Exercise description → Transcribe the entries below exactly; leave every image out.

Items listed in a dataset
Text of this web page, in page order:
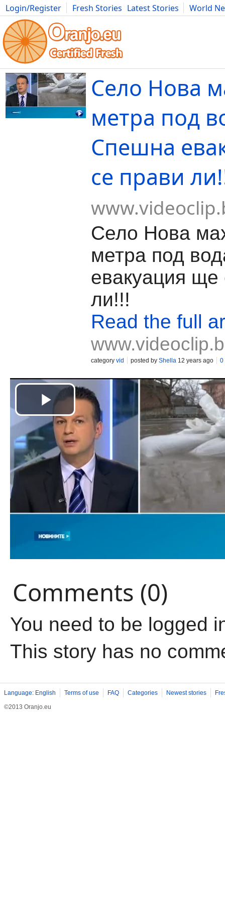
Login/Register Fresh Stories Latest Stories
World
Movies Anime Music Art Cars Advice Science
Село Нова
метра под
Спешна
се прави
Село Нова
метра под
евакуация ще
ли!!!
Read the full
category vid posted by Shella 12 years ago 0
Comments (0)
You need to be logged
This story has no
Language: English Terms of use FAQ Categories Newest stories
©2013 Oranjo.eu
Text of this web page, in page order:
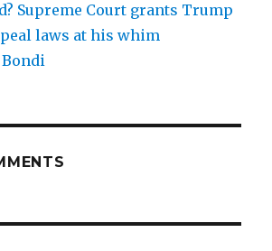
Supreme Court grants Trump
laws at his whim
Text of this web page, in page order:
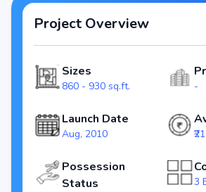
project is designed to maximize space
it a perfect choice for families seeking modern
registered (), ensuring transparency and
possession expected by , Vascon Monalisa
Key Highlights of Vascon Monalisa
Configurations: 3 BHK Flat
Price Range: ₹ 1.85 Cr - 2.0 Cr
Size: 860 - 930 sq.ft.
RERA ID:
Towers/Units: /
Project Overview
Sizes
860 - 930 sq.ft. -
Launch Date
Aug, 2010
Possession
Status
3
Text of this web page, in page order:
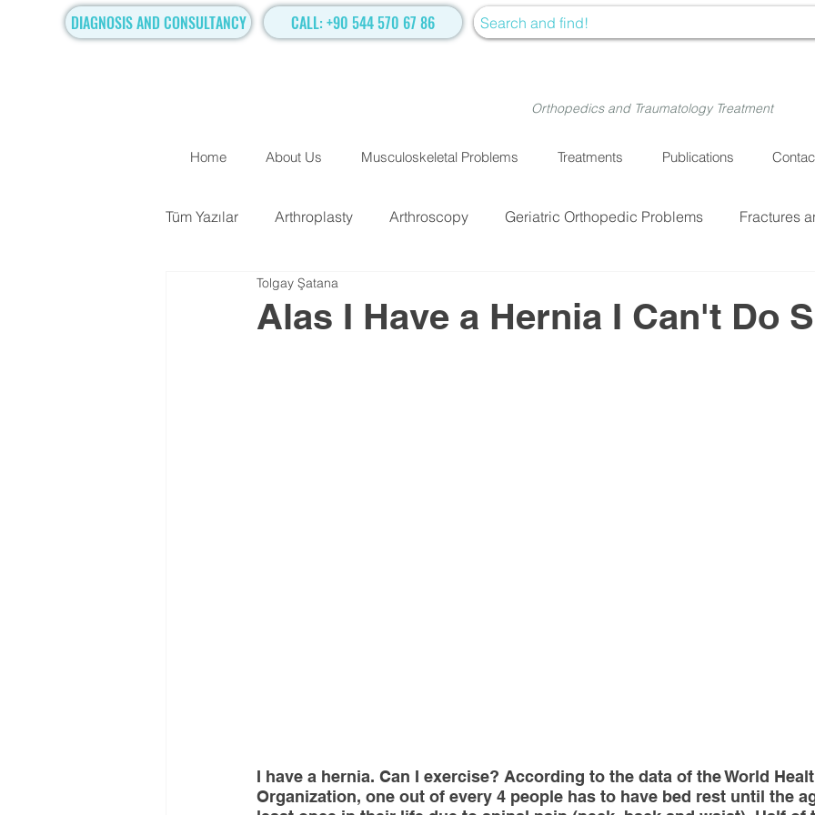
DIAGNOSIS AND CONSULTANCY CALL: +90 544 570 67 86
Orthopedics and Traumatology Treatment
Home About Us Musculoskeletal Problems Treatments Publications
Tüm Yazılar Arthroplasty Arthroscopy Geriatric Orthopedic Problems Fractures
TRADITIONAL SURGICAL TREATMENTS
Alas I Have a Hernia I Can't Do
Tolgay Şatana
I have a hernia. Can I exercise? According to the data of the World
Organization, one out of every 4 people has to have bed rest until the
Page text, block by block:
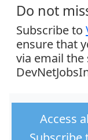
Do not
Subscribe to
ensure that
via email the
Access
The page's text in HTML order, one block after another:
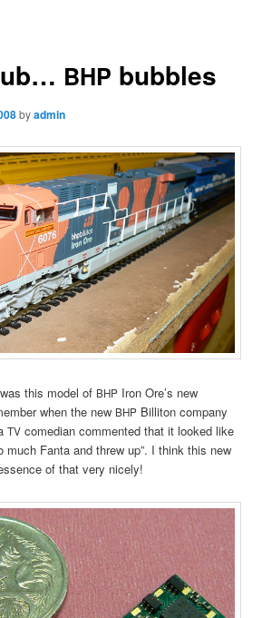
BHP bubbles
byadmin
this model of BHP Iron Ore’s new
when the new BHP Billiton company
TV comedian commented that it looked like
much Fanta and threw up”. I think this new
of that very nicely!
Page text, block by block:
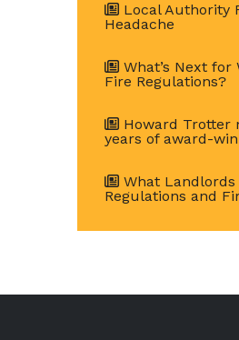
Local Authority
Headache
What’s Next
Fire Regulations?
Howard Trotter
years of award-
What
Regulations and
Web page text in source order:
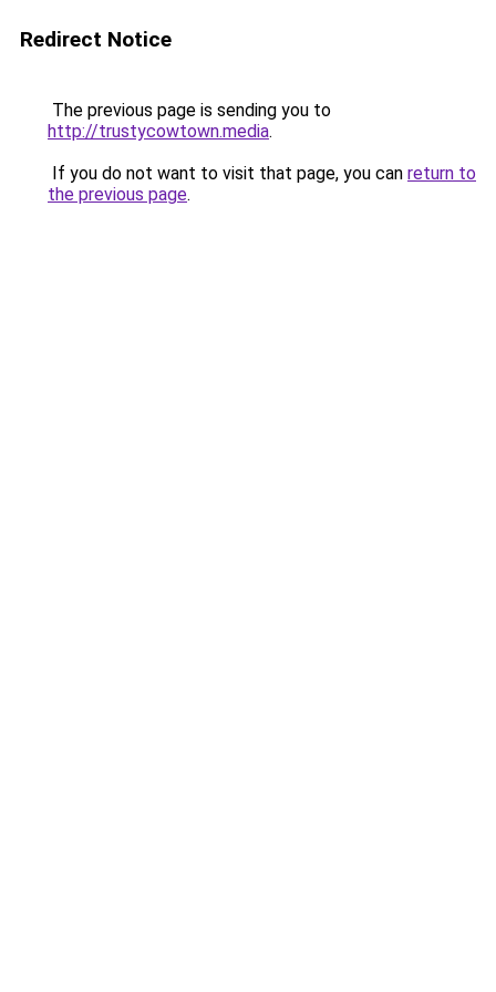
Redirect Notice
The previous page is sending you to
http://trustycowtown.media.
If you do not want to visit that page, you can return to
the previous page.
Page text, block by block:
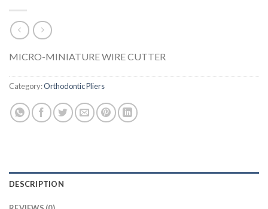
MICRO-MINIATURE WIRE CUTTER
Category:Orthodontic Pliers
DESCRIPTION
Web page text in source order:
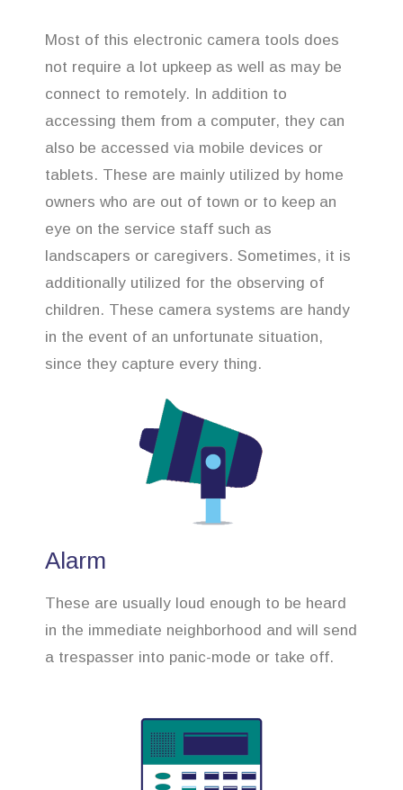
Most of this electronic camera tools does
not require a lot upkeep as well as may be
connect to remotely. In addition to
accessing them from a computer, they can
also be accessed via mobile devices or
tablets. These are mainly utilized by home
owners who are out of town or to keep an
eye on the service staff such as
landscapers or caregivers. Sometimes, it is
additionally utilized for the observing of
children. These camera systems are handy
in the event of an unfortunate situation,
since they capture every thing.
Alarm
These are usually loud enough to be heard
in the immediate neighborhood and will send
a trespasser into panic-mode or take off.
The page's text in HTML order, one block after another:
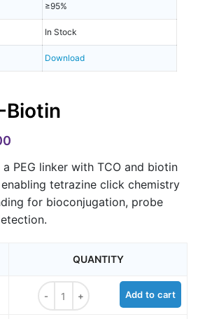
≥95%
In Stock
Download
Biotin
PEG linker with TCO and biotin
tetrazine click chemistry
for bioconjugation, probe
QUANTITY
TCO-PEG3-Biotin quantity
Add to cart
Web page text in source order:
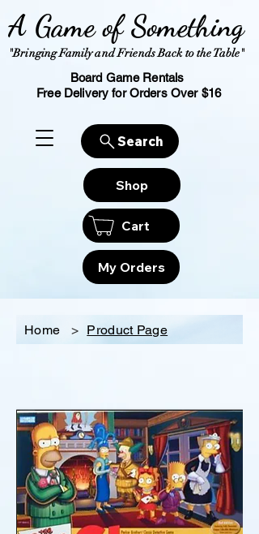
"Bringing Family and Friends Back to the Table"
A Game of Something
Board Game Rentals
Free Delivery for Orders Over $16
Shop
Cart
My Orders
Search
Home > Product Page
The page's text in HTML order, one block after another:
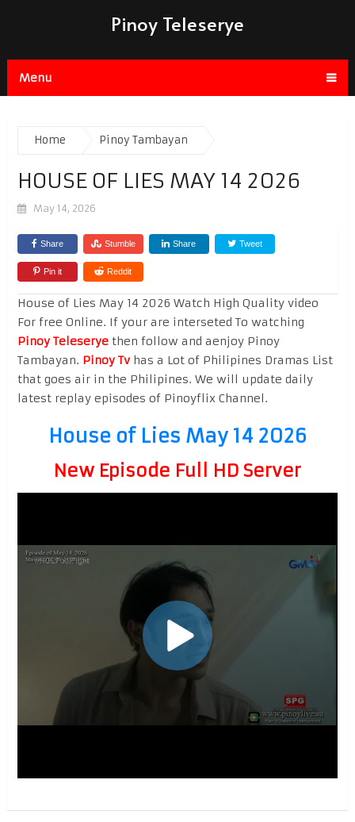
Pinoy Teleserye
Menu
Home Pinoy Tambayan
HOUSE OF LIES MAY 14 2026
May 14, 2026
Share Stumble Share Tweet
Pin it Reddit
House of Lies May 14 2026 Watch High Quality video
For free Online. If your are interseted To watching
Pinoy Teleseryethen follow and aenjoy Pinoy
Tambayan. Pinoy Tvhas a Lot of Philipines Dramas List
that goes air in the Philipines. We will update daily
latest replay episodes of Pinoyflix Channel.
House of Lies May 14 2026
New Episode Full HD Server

Finished task →
Text of this web page, in page order:
Login/Register Fresh Stories Latest Stories
World
Movies Anime Music Art Cars Advice Science
Село Нова
метра под
Спешна
се прави
Село Нова
метра под
евакуация ще
ли!!!
Read the full
category vid posted by Shella 12 years ago 0
Comments (0)
You need to be logged
This story has no
Language: English Terms of use FAQ Categories Newest stories
©2013 Oranjo.eu
Text of this web page, in page order:
Supreme Court grants Trump
laws at his whim
Text of this web page, in page order:
project is designed to maximize space
it a perfect choice for families seeking modern
registered (), ensuring transparency and
possession expected by , Vascon Monalisa
Key Highlights of Vascon Monalisa
Configurations: 3 BHK Flat
Price Range: ₹ 1.85 Cr - 2.0 Cr
Size: 860 - 930 sq.ft.
RERA ID:
Towers/Units: /
Project Overview
Sizes
860 - 930 sq.ft. -
Launch Date
Aug, 2010
Possession
Status
3
Text of this web page, in page order:
DIAGNOSIS AND CONSULTANCY CALL: +90 544 570 67 86
Orthopedics and Traumatology Treatment
Home About Us Musculoskeletal Problems Treatments Publications
Tüm Yazılar Arthroplasty Arthroscopy Geriatric Orthopedic Problems Fractures
TRADITIONAL SURGICAL TREATMENTS
Alas I Have a Hernia I Can't Do
Tolgay Şatana
I have a hernia. Can I exercise? According to the data of the World
Organization, one out of every 4 people has to have bed rest until the
Page text, block by block:
Do not
Subscribe to
ensure that
via email the
Access
The page's text in HTML order, one block after another:
BHP bubbles
byadmin
this model of BHP Iron Ore’s new
when the new BHP Billiton company
TV comedian commented that it looked like
much Fanta and threw up”. I think this new
of that very nicely!
Page text, block by block:
Local Authority
Headache
What’s Next
Fire Regulations?
Howard Trotter
years of award-
What
Regulations and
Web page text in source order:
Redirect Notice
The previous page is sending you to
http://trustycowtown.media.
If you do not want to visit that page, you can return to
the previous page.
Page text, block by block:
MICRO-MINIATURE WIRE CUTTER
Category:Orthodontic Pliers
DESCRIPTION
Web page text in source order:
Most of this electronic camera tools does
not require a lot upkeep as well as may be
connect to remotely. In addition to
accessing them from a computer, they can
also be accessed via mobile devices or
tablets. These are mainly utilized by home
owners who are out of town or to keep an
eye on the service staff such as
landscapers or caregivers. Sometimes, it is
additionally utilized for the observing of
children. These camera systems are handy
in the event of an unfortunate situation,
since they capture every thing.
Alarm
These are usually loud enough to be heard
in the immediate neighborhood and will send
a trespasser into panic-mode or take off.
The page's text in HTML order, one block after another:
≥95%
In Stock
Download
Biotin
PEG linker with TCO and biotin
tetrazine click chemistry
for bioconjugation, probe
QUANTITY
TCO-PEG3-Biotin quantity
Add to cart
Web page text in source order:
"Bringing Family and Friends Back to the Table"
A Game of Something
Board Game Rentals
Free Delivery for Orders Over $16
Shop
Cart
My Orders
Search
Home > Product Page
The page's text in HTML order, one block after another:
Pinoy Teleserye
Menu
Home Pinoy Tambayan
HOUSE OF LIES MAY 14 2026
May 14, 2026
Share Stumble Share Tweet
Pin it Reddit
House of Lies May 14 2026 Watch High Quality video
For free Online. If your are interseted To watching
Pinoy Teleseryethen follow and aenjoy Pinoy
Tambayan. Pinoy Tvhas a Lot of Philipines Dramas List
that goes air in the Philipines. We will update daily
latest replay episodes of Pinoyflix Channel.
House of Lies May 14 2026
New Episode Full HD Server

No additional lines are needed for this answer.